Re: [PATCH V15 09/11] ras: acpi / apei: generate trace event for unrecognized CPER section

From: Borislav Petkov
Date: Fri May 05 2017 - 13:54:13 EST


On Tue, Apr 18, 2017 at 05:05:21PM -0600, Tyler Baicar wrote:
> UEFI spec allows for non-standard section in Common Platform Error
> Record. This is defined in section N.2.3 of UEFI version 2.5.

If the spec calls it non-standard why are we calling it "unknown
section"?

> Currently if the CPER section's type (UUID) does not match with
> any section type that the kernel knows how to parse, trace event
> is not generated for such section.
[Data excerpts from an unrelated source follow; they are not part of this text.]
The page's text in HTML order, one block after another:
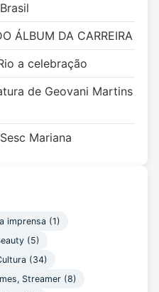
ÁLBUM DA CARREIRA
a celebração
de Geovani Martins
Mariana
imprensa (1)
(5)
(34)
Streamer (8)
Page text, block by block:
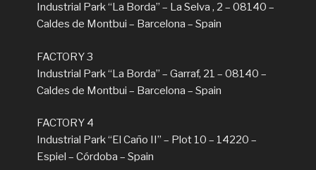
Industrial Park “La Borda” – La Selva , 2 – 08140 –
Caldes de Montbui – Barcelona – Spain
FACTORY 3
Industrial Park “La Borda” – Garraf, 21 – 08140 –
Caldes de Montbui – Barcelona – Spain
FACTORY 4
Industrial Park “El Caño II” – Plot 10 – 14220 –
Espiel – Córdoba – Spain
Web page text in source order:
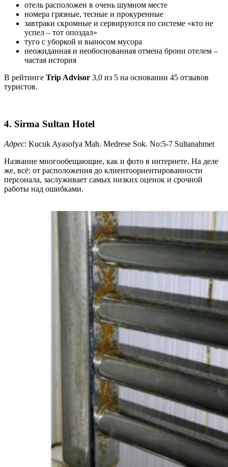
отель расположен в очень шумном месте
номера грязные, тесные и прокуренные
завтраки скромные и сервируются по системе «кто не
успел – тот опоздал»
туго с уборкой и выносом мусора
неожиданная и необоснованная отмена брони отелем –
частая история
В рейтинге Trip Advisor 3,0 из 5 на основании 45 отзывов
туристов.
4. Sirma Sultan Hotel
Адрес: Kucuk Ayasofya Mah. Medrese Sok. No:5-7 Sultanahmet
Название многообещающие, как и фото в интернете. На деле
же, всё: от расположения до клиентоориентированности
персонала, заслуживает самых низких оценок и срочной
работы над ошибками.
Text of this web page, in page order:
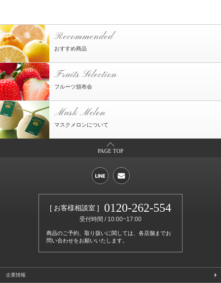
Recommended
おすすめ商品
Fruits Selection
フルーツ頒布会
Musk Melon
マスクメロンについて
PAGE TOP
[ お客様相談室 ] 0120-262-554
受付時間 / 10:00~17:00
商品のご予約、取り扱いに関しては、各店舗までお
問い合わせをお願いいたします。
企業情報
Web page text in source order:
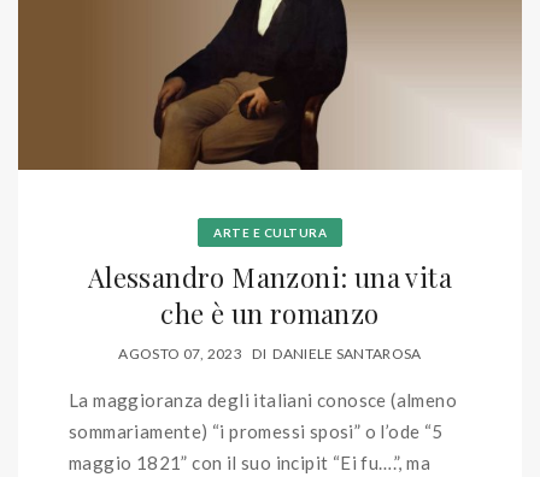
ARTE E CULTURA
Alessandro Manzoni: una vita
che è un romanzo
AGOSTO 07, 2023 DI DANIELE SANTAROSA
La maggioranza degli italiani conosce (almeno
sommariamente) “i promessi sposi” o l’ode “5
maggio 1821” con il suo incipit “Ei fu….”, ma
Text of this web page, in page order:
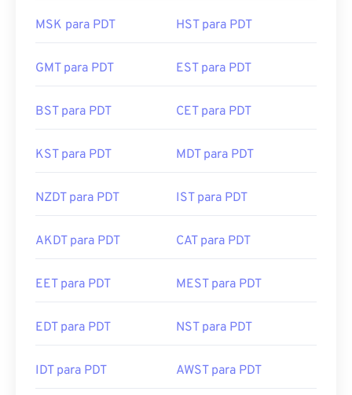
MSK para PDT HST para PDT
GMT para PDT EST para PDT
BST para PDT CET para PDT
KST para PDT MDT para PDT
NZDT para PDT IST para PDT
AKDT para PDT CAT para PDT
EET para PDT MEST para PDT
EDT para PDT NST para PDT
IDT para PDT AWST para PDT

And thus user is not able to know
> happening of such hardware error, including error record of
> non-standard section.

That's sentence sounds funny.

> This commit generates a trace event which contains raw error data
> for unrecognized CPER section.

Never write "This commit" or "This patch" in your commit message -
that's a given.

>
> Signed-off-by: Tyler Baicar <tbaicar@xxxxxxxxxxxxxx>
> CC: Jonathan (Zhixiong) Zhang <zjzhang@xxxxxxxxxxxxxx>
> Tested-by: Shiju Jose <shiju.jose@xxxxxxxxxx>
> ---
> drivers/acpi/apei/ghes.c | 27 +++++++++++++++++++++++----
> drivers/ras/ras.c | 1 +
> include/ras/ras_event.h | 45 +++++++++++++++++++++++++++++++++++++++++++++
> 3 files changed, 69 insertions(+), 4 deletions(-)
>
> diff --git a/drivers/acpi/apei/ghes.c b/drivers/acpi/apei/ghes.c
> index b91123f..3d9f63b 100644
> --- a/drivers/acpi/apei/ghes.c
> +++ b/drivers/acpi/apei/ghes.c
> @@ -45,11 +45,13 @@
> #include <linux/aer.h>
> #include <linux/nmi.h>
> #include <linux/sched/clock.h>
> +#include <linux/uuid.h>
>
> #include <acpi/actbl1.h>
> #include <acpi/ghes.h>
> #include <acpi/apei.h>
> #include <asm/tlbflush.h>
> +#include <ras/ras_event.h>
>
> #include "apei-internal.h"
>
> @@ -461,12 +463,21 @@ static void ghes_do_proc(struct ghes *ghes,
> {
> int sev, sec_sev;
> struct acpi_hest_generic_data *gdata;
> + uuid_le sec_type;
> + uuid_le *fru_id = &NULL_UUID_LE;
> + char *fru_text = "";
>
> sev = ghes_severity(estatus->error_severity);
> apei_estatus_for_each_section(estatus, gdata) {
> sec_sev = ghes_severity(gdata->error_severity);
> - if (!uuid_le_cmp(*(uuid_le *)gdata->section_type,
> - CPER_SEC_PLATFORM_MEM)) {
> + sec_type = *(uuid_le *)gdata->section_type;
> +
> + if (gdata->validation_bits & CPER_SEC_VALID_FRU_ID)
> + fru_id = (uuid_le *)gdata->fru_id;
> + if (gdata->validation_bits & CPER_SEC_VALID_FRU_TEXT)
> + fru_text = gdata->fru_text;
> +
> + if (!uuid_le_cmp(sec_type, CPER_SEC_PLATFORM_MEM)) {
> struct cper_sec_mem_err *mem_err;
> mem_err = acpi_hest_get_payload(gdata);
> ghes_edac_report_mem_error(ghes, sev, mem_err);
> @@ -475,8 +486,7 @@ static void ghes_do_proc(struct ghes *ghes,
> ghes_handle_memory_failure(gdata, sev);
> }
> #ifdef CONFIG_ACPI_APEI_PCIEAER
> - else if (!uuid_le_cmp(*(uuid_le *)gdata->section_type,
> - CPER_SEC_PCIE)) {
> + else if (!uuid_le_cmp(sec_type, CPER_SEC_PCIE)) {
> struct cper_sec_pcie *pcie_err;
> pcie_err = acpi_hest_get_payload(gdata);
> if (sev == GHES_SEV_RECOVERABLE &&
> @@ -507,6 +517,15 @@ static void ghes_do_proc(struct ghes *ghes,
>
> }
> #endif
> +#ifdef CONFIG_RAS
> + else if (trace_unknown_sec_event_enabled()) {
> + void *unknown_err = acpi_hest_get_payload(gdata);
> +
> + trace_unknown_sec_event(&sec_type,
> + fru_id, fru_text, sec_sev,
> + unknown_err, gdata->error_data_length);
> + }
> +#endif

Put that in a function in ras.c along with a prototype for
include/linux/ras.h for the !CONFIG_RAS case so that you can save
yourself the ifdeffery in an already not really easy to read function.

--
Regards/Gruss,
Boris.

Good mailing practices for 400: avoid top-posting and trim the reply.